A Friend Only Ever Talks On Her Topics: Should I Distance Myself?

I have been friends for more than 20 years, a person who's faced and conquered many hardships, which I admire. But, she's often blindsided in relationships. Her husband ended their marriage, and it was a massive blow. Several of close acquaintances vanished during that time, because they seemed drawn to the spouse. It shocked her deeply. She put in greater energy to be my friend, and must have realised better what friendship was.

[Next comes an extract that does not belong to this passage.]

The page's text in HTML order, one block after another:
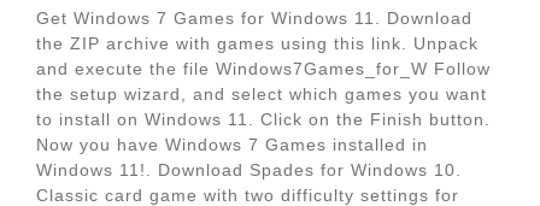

The Pattern In Relationships

In the time since, quite a few in her circle vanished and she isn't certain of the reason. The company she worked for suddenly changed toward her, despite the fact that she had been very skilled at her work, her exit happened unaware of the reason for the change.

Current Dynamics

In recent times, we have each stepped back from work leading to more frequent meetups, however, I feel my role between us feels one-sided. I start discussion points only for her to redirect them to what interests her. Regarding political views, she holds firm beliefs. I attempt to propose double-checking information or other angles.

She is planning a trip to a nation I have traveled to on several occasions even called home for some time. My intention was to provide insights, however, my input not welcomed. She essentially only wanted validation of her plans. I've just ended four weeks in that place she is eager to reconnect, yet I'm reluctant.

Evaluating the Situation

I am unwilling to act as a friend that walks away without a word, however, I feel she'll truly grasp the consequences of her actions on my self-esteem. Right now, I find myself in distancing myself. What should I do?

Potential Solutions

You could walk away, however, that approach is rarely a smooth outcome we hope for. But confrontation aiming for working things out takes courage and willingness from both people.

Professional advice indicates applying a practical approach to handling disagreements:

"The first step involves describing what typically happens during your discussions. This needs to be objective and clear like what a recording device would replay. The second is to express her how it makes you feel. This allows for no argument here. What you feel are valid, after all. Finally involves requesting how the two of you going to change the interaction of your friendship."

Keep in mind that she also has a point of view, so you need to be prepared to hear that. One effective method is telling her:

"It's your turn to speak and I'm going to not say anything for a set time."
This can be impactful to encourage understanding.

Key Takeaways

This person may dismiss everything, as some people hold onto a “survival narrative”: they maintain a narrative about themselves they won't abandon since their identity depends upon it and it represents familiar to them. This is difficult because there's no clear path here, mere obstacles. However, she might start out defensively before reflecting about what you've said. And should you don't achieve a fix, you'll have peace knowing you were honest with her.

Donna Carter
Donna Carter

A seasoned casino strategist with over a decade of experience in slot machine analysis and gaming industry insights.